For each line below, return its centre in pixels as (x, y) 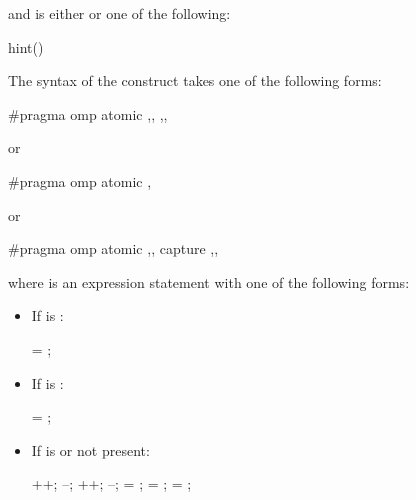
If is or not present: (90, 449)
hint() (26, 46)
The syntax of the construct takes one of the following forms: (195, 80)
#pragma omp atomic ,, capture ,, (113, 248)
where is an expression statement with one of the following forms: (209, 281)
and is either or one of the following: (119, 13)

---

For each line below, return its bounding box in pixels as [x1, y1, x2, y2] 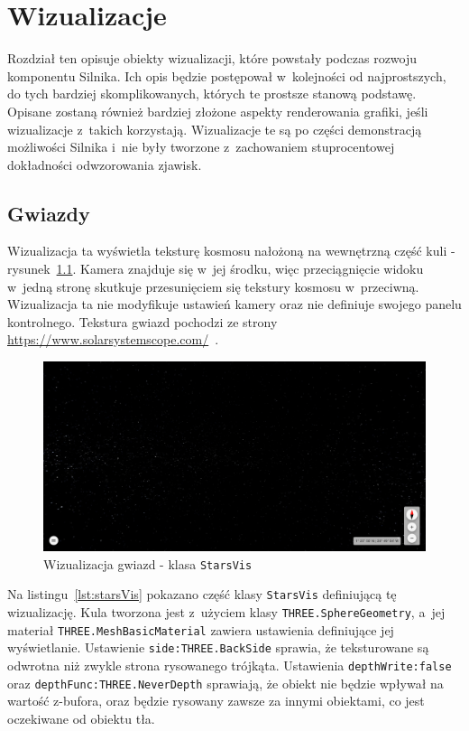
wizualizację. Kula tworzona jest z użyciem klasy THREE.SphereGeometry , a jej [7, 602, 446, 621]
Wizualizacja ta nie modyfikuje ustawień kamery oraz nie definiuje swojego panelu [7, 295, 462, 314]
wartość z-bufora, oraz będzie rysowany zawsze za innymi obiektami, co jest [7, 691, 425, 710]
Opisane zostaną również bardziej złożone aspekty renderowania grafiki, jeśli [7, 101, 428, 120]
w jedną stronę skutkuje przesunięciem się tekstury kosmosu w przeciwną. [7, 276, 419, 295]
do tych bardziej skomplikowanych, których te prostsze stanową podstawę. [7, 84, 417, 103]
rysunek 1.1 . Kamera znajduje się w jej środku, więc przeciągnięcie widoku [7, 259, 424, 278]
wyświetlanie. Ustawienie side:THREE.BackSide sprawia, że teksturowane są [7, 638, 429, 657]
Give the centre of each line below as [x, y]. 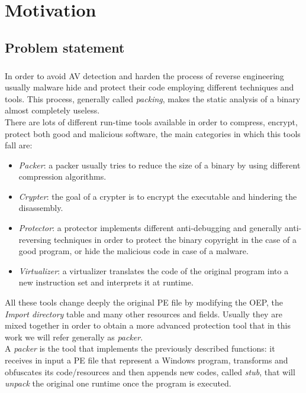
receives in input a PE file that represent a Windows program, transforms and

● Exercise requirements
Output only the lines above from the line that holds "For each line below, return its bounding" through the line that holds "Opisane zostaną również", both ends included, and exclude pictures.

● Output for this exercise
For each line below, return its bounding box in pixels as [x1, y1, x2, y2] 
wizualizację. Kula tworzona jest z użyciem klasy THREE.SphereGeometry , a jej [7, 602, 446, 621]
Wizualizacja ta nie modyfikuje ustawień kamery oraz nie definiuje swojego panelu [7, 295, 462, 314]
wartość z-bufora, oraz będzie rysowany zawsze za innymi obiektami, co jest [7, 691, 425, 710]
Opisane zostaną również bardziej złożone aspekty renderowania grafiki, jeśli [7, 101, 428, 120]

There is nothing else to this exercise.